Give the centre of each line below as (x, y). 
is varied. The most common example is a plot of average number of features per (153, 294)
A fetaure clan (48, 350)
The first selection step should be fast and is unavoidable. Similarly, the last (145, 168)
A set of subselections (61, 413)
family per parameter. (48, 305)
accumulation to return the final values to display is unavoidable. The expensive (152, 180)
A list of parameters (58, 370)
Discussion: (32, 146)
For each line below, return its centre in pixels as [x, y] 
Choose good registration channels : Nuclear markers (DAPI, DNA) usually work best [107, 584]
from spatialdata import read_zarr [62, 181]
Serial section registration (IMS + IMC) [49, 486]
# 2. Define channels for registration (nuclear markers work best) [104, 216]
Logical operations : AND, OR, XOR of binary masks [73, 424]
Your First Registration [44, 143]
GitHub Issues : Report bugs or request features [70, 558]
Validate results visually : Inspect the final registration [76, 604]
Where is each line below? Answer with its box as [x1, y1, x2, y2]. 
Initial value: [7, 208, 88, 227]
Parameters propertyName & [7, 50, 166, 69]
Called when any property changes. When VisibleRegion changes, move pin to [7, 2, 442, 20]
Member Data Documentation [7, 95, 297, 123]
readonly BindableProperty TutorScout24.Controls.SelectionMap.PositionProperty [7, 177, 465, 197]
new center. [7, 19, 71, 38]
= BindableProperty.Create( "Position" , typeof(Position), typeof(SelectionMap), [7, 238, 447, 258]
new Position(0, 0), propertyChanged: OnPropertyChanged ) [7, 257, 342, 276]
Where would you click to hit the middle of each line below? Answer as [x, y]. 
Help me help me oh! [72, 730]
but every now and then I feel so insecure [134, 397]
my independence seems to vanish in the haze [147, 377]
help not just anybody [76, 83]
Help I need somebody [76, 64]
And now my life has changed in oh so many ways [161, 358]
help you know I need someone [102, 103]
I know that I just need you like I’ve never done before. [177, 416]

________________________

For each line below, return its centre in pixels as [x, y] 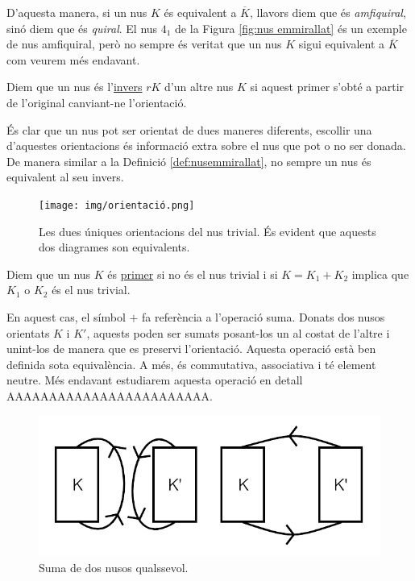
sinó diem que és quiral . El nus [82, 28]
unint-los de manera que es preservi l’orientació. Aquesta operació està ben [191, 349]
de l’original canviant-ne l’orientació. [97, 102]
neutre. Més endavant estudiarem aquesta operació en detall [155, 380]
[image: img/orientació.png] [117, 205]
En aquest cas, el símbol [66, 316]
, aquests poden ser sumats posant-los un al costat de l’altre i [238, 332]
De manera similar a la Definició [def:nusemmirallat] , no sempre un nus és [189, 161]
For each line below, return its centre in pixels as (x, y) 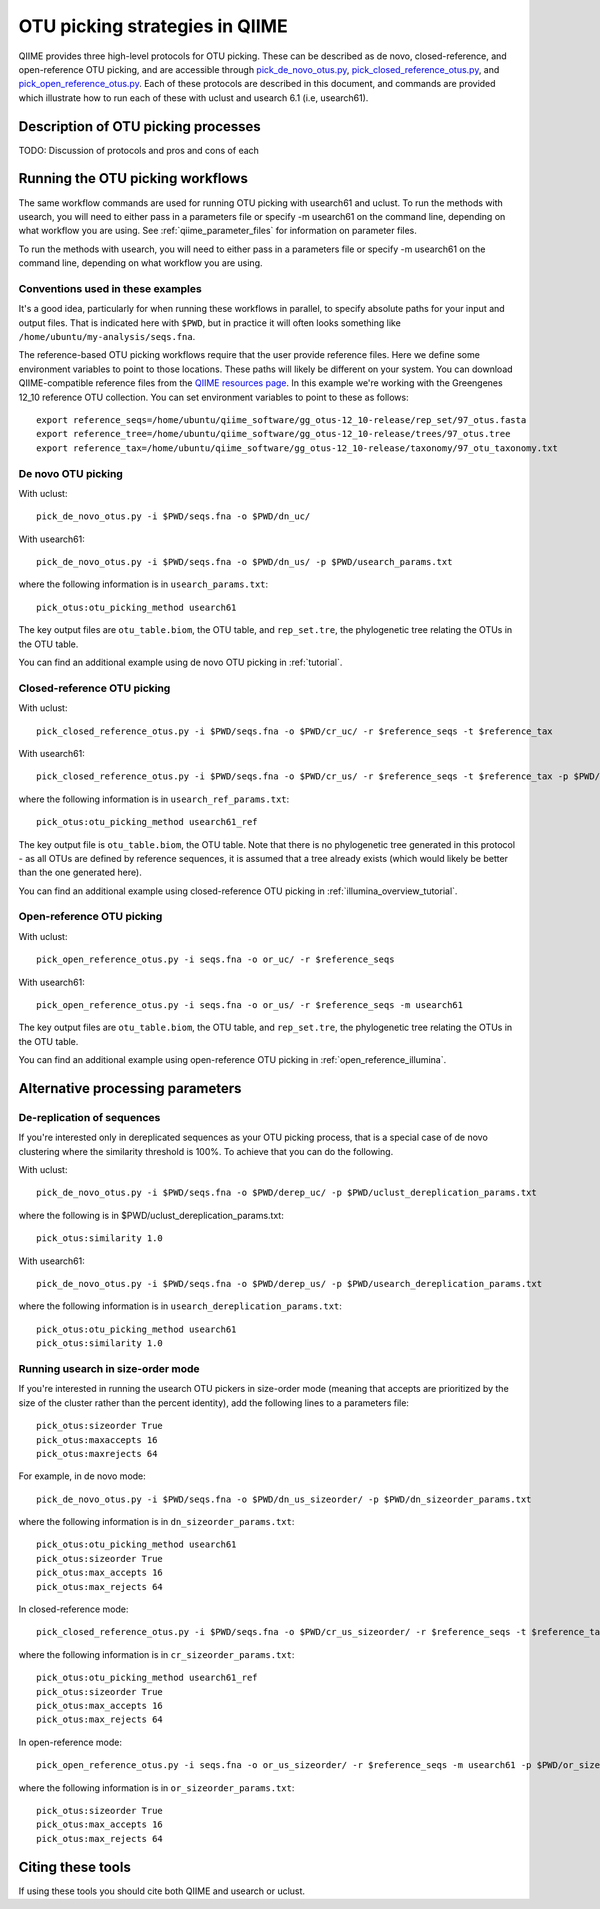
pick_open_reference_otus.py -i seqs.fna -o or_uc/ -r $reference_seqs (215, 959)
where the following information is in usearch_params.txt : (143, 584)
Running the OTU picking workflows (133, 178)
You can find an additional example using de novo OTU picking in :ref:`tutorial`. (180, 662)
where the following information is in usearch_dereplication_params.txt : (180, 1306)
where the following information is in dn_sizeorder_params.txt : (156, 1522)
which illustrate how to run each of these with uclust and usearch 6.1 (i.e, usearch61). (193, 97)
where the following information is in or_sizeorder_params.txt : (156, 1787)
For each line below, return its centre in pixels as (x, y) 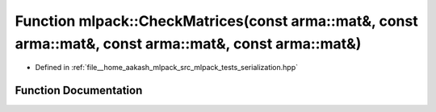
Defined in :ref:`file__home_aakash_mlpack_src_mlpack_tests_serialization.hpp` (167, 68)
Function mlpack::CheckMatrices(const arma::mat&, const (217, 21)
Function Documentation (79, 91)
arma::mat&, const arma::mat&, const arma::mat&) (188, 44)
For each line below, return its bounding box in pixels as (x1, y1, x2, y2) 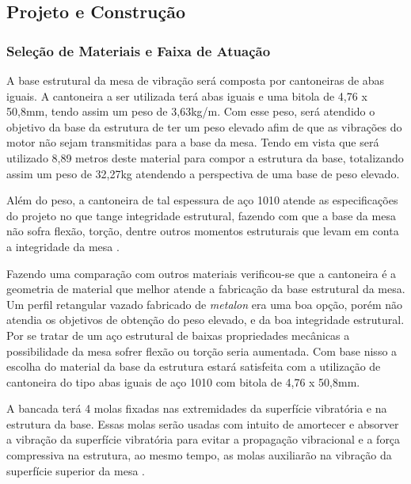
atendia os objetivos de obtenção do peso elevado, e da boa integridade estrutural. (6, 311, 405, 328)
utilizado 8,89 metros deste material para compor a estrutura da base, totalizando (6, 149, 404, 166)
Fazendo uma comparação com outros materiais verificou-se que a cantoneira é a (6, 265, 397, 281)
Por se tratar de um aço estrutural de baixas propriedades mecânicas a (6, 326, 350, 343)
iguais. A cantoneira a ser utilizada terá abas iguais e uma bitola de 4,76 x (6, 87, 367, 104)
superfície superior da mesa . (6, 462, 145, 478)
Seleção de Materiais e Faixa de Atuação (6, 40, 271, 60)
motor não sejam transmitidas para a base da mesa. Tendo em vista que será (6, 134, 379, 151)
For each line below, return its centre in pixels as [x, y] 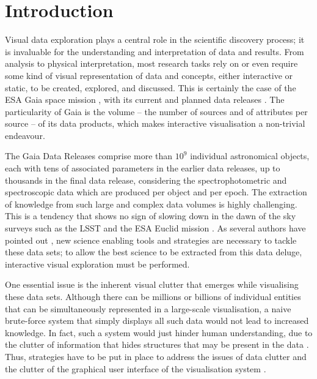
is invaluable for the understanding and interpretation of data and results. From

________________________

Take the listing above and repeat exactly the lines from the one containing "new center. [7, 19, 71, 38]" through the one containing "I know that", both included.

Task solution:
new center. [7, 19, 71, 38]
= BindableProperty.Create( "Position" , typeof(Position), typeof(SelectionMap), [7, 238, 447, 258]
new Position(0, 0), propertyChanged: OnPropertyChanged ) [7, 257, 342, 276]
Where would you click to hit the middle of each line below? Answer as [x, y]. 
Help me help me oh! [72, 730]
but every now and then I feel so insecure [134, 397]
my independence seems to vanish in the haze [147, 377]
help not just anybody [76, 83]
Help I need somebody [76, 64]
And now my life has changed in oh so many ways [161, 358]
help you know I need someone [102, 103]
I know that I just need you like I’ve never done before. [177, 416]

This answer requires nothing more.